(Entries taken from a collection)
________________________
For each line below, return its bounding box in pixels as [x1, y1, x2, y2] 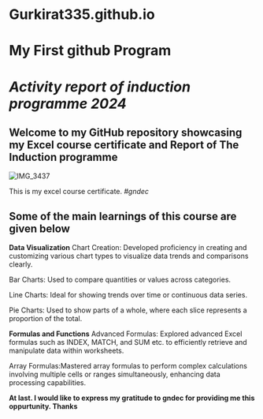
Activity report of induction [9, 77, 191, 95]
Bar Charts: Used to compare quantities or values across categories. [9, 275, 232, 285]
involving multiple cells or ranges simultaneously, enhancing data [9, 369, 221, 380]
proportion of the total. [9, 314, 83, 324]
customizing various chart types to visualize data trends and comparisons [9, 251, 249, 261]
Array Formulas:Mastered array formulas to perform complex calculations [9, 361, 247, 371]
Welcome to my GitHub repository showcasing [9, 125, 243, 139]
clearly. [9, 260, 33, 269]
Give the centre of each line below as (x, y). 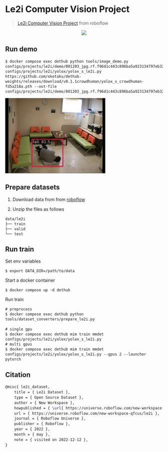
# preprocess (19, 309)
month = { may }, (32, 434)
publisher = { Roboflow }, (42, 424)
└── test (14, 234)
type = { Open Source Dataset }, (49, 397)
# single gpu (19, 329)
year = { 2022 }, (32, 429)
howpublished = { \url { (39, 408)
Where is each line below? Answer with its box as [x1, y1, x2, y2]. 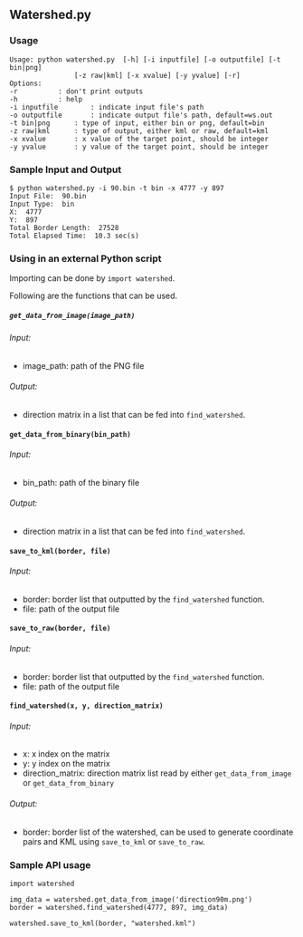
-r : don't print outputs [9, 86, 144, 96]
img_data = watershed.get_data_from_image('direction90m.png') [9, 894, 253, 904]
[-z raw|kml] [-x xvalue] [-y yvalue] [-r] [73, 71, 241, 80]
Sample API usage [9, 858, 91, 871]
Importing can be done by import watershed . [9, 273, 175, 284]
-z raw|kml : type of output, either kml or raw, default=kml [9, 126, 270, 135]
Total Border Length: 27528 [9, 223, 119, 232]
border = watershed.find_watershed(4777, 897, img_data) [9, 903, 229, 912]
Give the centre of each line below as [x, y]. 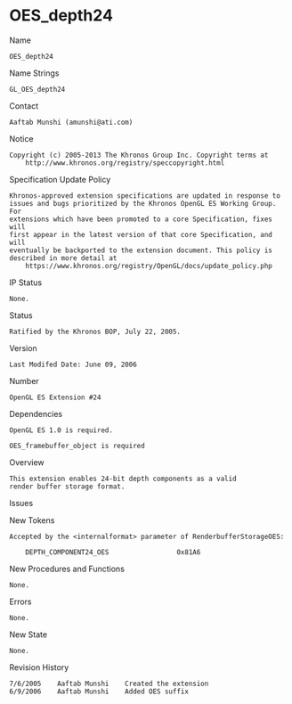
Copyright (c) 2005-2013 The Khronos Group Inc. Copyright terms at [139, 155]
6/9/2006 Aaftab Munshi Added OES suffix [99, 692]
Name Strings [34, 73]
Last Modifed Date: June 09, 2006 [73, 364]
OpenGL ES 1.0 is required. [61, 430]
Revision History [39, 667]
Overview [27, 462]
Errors [20, 602]
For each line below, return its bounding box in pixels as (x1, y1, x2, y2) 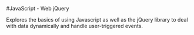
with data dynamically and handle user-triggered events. (6, 23, 143, 29)
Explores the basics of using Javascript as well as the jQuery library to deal (6, 16, 188, 23)
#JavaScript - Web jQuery (6, 5, 69, 12)
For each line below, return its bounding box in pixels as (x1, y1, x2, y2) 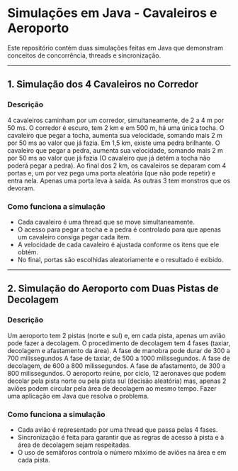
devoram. (7, 183, 35, 193)
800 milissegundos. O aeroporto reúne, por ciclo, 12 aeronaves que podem (7, 369, 227, 377)
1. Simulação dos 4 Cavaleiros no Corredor (7, 78, 199, 90)
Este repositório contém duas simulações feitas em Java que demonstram (7, 43, 223, 52)
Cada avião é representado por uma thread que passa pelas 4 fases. (17, 425, 218, 434)
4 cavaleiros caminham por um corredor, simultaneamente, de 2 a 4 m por (7, 116, 225, 124)
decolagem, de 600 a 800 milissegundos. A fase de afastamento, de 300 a (7, 361, 226, 370)
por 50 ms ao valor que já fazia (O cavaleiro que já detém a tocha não (7, 153, 211, 162)
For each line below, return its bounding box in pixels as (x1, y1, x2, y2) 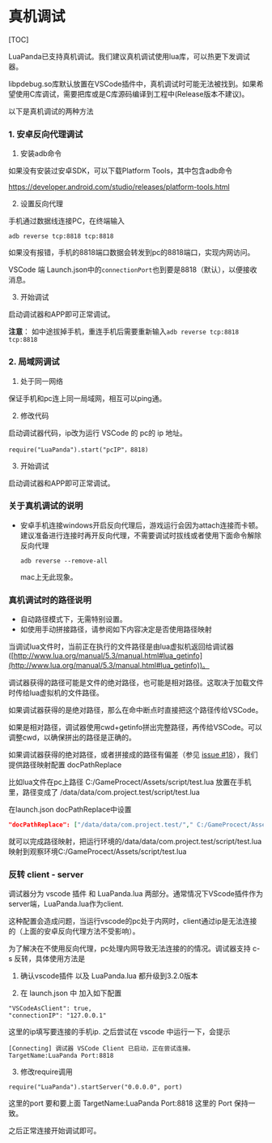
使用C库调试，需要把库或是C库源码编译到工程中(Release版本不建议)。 (15, 88, 249, 98)
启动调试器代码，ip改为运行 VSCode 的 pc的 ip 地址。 (8, 428, 188, 438)
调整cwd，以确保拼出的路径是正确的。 (8, 732, 136, 743)
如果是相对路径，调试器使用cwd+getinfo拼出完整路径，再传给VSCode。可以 (8, 722, 262, 732)
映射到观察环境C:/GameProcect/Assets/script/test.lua (8, 847, 187, 856)
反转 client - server (8, 869, 84, 880)
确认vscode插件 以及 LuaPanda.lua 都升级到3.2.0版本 (19, 971, 198, 981)
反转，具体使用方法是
________________________
TO DO: Where does the word "milissegundos" appear in the records above? Return every line that holds it.

SOLVED PROBLEM:
800 milissegundos. O aeroporto reúne, por ciclo, 12 aeronaves que podem (7, 369, 227, 377)
decolagem, de 600 a 800 milissegundos. A fase de afastamento, de 300 a (7, 361, 226, 370)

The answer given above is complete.